### Action item
Make an exact copy of the listing so that no picture is carried over.

### The records

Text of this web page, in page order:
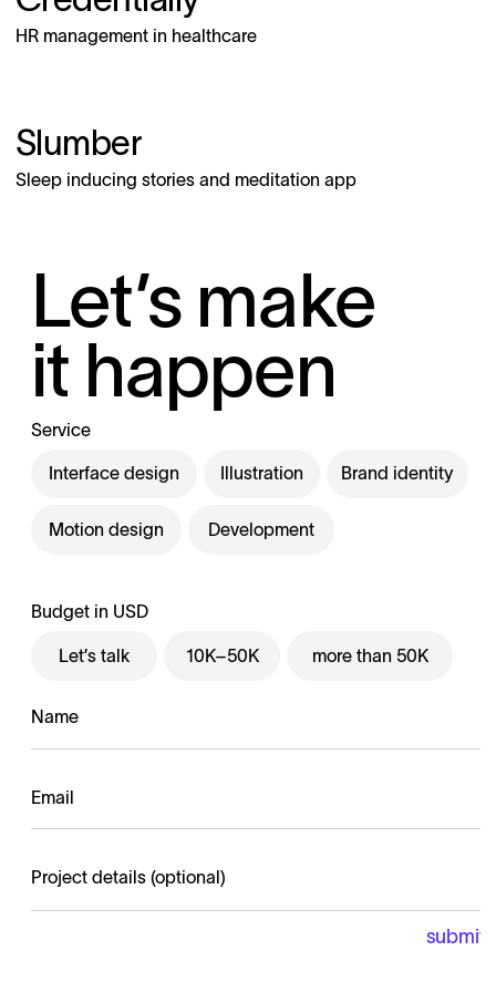
HR management in healthcare
Slumber
Sleep inducing stories and meditation app
Service
Interface design Illustration Brand identity
Motion design Development
Budget in USD
Let’s talk 10K–50K more than 50K
Let’s make
it happen
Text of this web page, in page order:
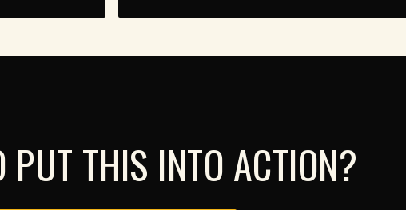
PUT THIS INTO ACTION?
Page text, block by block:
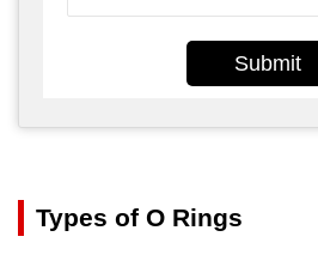
Submit
Types of O Rings
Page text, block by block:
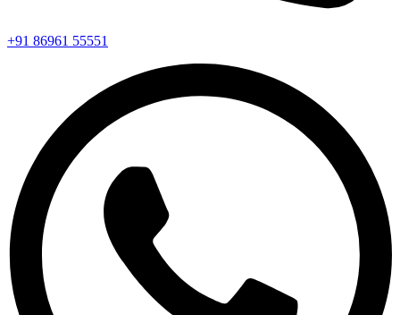
+91 86961 55551
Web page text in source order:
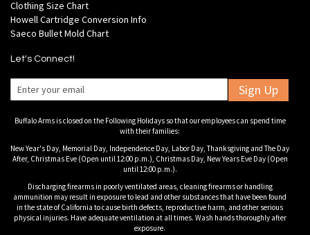
Clothing Size Chart
Howell Cartridge Conversion Info
Saeco Bullet Mold Chart
Let's Connect!
Sign Up
Buffalo Arms is closed on the Following Holidays so that our employees can spend time
with their families:
New Year's Day, Memorial Day, Independence Day, Labor Day, Thanksgiving and The Day
After, Christmas Eve (Open until 12:00 p.m.), Christmas Day, New Years Eve Day (Open
until 12:00 p.m.).
Discharging firearms in poorly ventilated areas, cleaning firearms or handling
ammunition may result in exposure to lead and other substances that have been found
in the state of California to cause birth defects, reproductive harm, and other serious
physical injuries. Have adequate ventilation at all times. Wash hands thoroughly after
exposure.
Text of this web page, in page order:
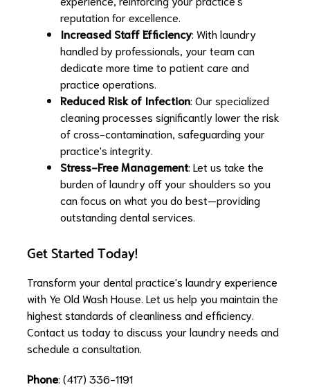
reputation for excellence.
Increased Staff Efficiency: With laundry
handled by professionals, your team can
dedicate more time to patient care and
practice operations.
Reduced Risk of Infection: Our specialized
cleaning processes significantly lower the risk
of cross-contamination, safeguarding your
practice's integrity.
Stress-Free Management: Let us take the
burden of laundry off your shoulders so you
can focus on what you do best—providing
outstanding dental services.
Get Started Today!
Transform your dental practice's laundry experience
with Ye Old Wash House. Let us help you maintain the
highest standards of cleanliness and efficiency.
Contact us today to discuss your laundry needs and
schedule a consultation.
Phone: (417) 336-1191
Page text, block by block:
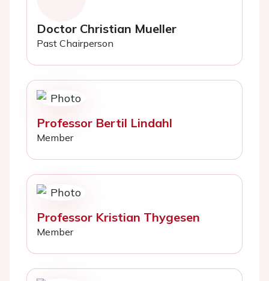
Doctor Christian Mueller
Past Chairperson
Professor Bertil Lindahl
Member
Professor Kristian Thygesen
Member
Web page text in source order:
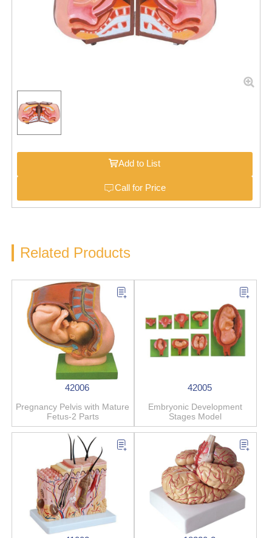
Add to List
Call for Price
Related Products
42006
Pregnancy Pelvis with Mature
Fetus-2 Parts
42005
Embryonic Development
Stages Model
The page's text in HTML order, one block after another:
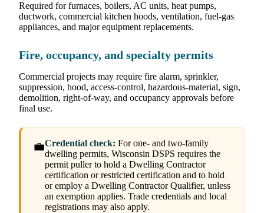
Required for furnaces, boilers, AC units, heat pumps,
ductwork, commercial kitchen hoods, ventilation, fuel-gas
appliances, and major equipment replacements.
Fire, occupancy, and specialty permits
Commercial projects may require fire alarm, sprinkler,
suppression, hood, access-control, hazardous-material, sign,
demolition, right-of-way, and occupancy approvals before
final use.
💼Credential check: For one- and two-family
dwelling permits, Wisconsin DSPS requires the
permit puller to hold a Dwelling Contractor
certification or restricted certification and to hold
or employ a Dwelling Contractor Qualifier, unless
an exemption applies. Trade credentials and local
registrations may also apply.
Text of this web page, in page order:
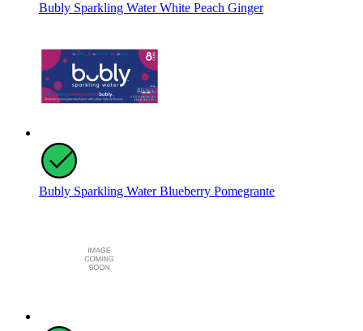
Bubly Sparkling Water White Peach Ginger
Bubly Sparkling Water Blueberry Pomegrante
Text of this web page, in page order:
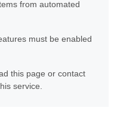
from automated
must be enabled
this page or contact
service.
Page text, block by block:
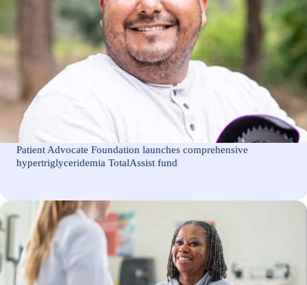
Patient Advocate Foundation launches comprehensive
hypertriglyceridemia TotalAssist fund
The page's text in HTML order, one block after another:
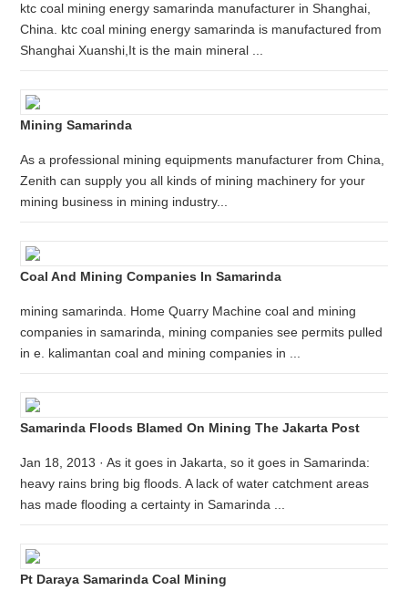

### Result of this task
Text of this web page, in page order:
HR management in healthcare
Slumber
Sleep inducing stories and meditation app
Service
Interface design Illustration Brand identity
Motion design Development
Budget in USD
Let’s talk 10K–50K more than 50K
Let’s make
it happen
Text of this web page, in page order:
PUT THIS INTO ACTION?
Page text, block by block:
Submit
Types of O Rings
Page text, block by block:
+91 86961 55551
Web page text in source order:
Clothing Size Chart
Howell Cartridge Conversion Info
Saeco Bullet Mold Chart
Let's Connect!
Sign Up
Buffalo Arms is closed on the Following Holidays so that our employees can spend time
with their families:
New Year's Day, Memorial Day, Independence Day, Labor Day, Thanksgiving and The Day
After, Christmas Eve (Open until 12:00 p.m.), Christmas Day, New Years Eve Day (Open
until 12:00 p.m.).
Discharging firearms in poorly ventilated areas, cleaning firearms or handling
ammunition may result in exposure to lead and other substances that have been found
in the state of California to cause birth defects, reproductive harm, and other serious
physical injuries. Have adequate ventilation at all times. Wash hands thoroughly after
exposure.
Text of this web page, in page order:
reputation for excellence.
Increased Staff Efficiency: With laundry
handled by professionals, your team can
dedicate more time to patient care and
practice operations.
Reduced Risk of Infection: Our specialized
cleaning processes significantly lower the risk
of cross-contamination, safeguarding your
practice's integrity.
Stress-Free Management: Let us take the
burden of laundry off your shoulders so you
can focus on what you do best—providing
outstanding dental services.
Get Started Today!
Transform your dental practice's laundry experience
with Ye Old Wash House. Let us help you maintain the
highest standards of cleanliness and efficiency.
Contact us today to discuss your laundry needs and
schedule a consultation.
Phone: (417) 336-1191
Page text, block by block:
Doctor Christian Mueller
Past Chairperson
Professor Bertil Lindahl
Member
Professor Kristian Thygesen
Member
Web page text in source order:
Add to List
Call for Price
Related Products
42006
Pregnancy Pelvis with Mature
Fetus-2 Parts
42005
Embryonic Development
Stages Model
The page's text in HTML order, one block after another:
Required for furnaces, boilers, AC units, heat pumps,
ductwork, commercial kitchen hoods, ventilation, fuel-gas
appliances, and major equipment replacements.
Fire, occupancy, and specialty permits
Commercial projects may require fire alarm, sprinkler,
suppression, hood, access-control, hazardous-material, sign,
demolition, right-of-way, and occupancy approvals before
final use.
💼Credential check: For one- and two-family
dwelling permits, Wisconsin DSPS requires the
permit puller to hold a Dwelling Contractor
certification or restricted certification and to hold
or employ a Dwelling Contractor Qualifier, unless
an exemption applies. Trade credentials and local
registrations may also apply.
Text of this web page, in page order:
Bubly Sparkling Water White Peach Ginger
Bubly Sparkling Water Blueberry Pomegrante
Text of this web page, in page order:
from automated
must be enabled
this page or contact
service.
Page text, block by block:
Patient Advocate Foundation launches comprehensive
hypertriglyceridemia TotalAssist fund
The page's text in HTML order, one block after another:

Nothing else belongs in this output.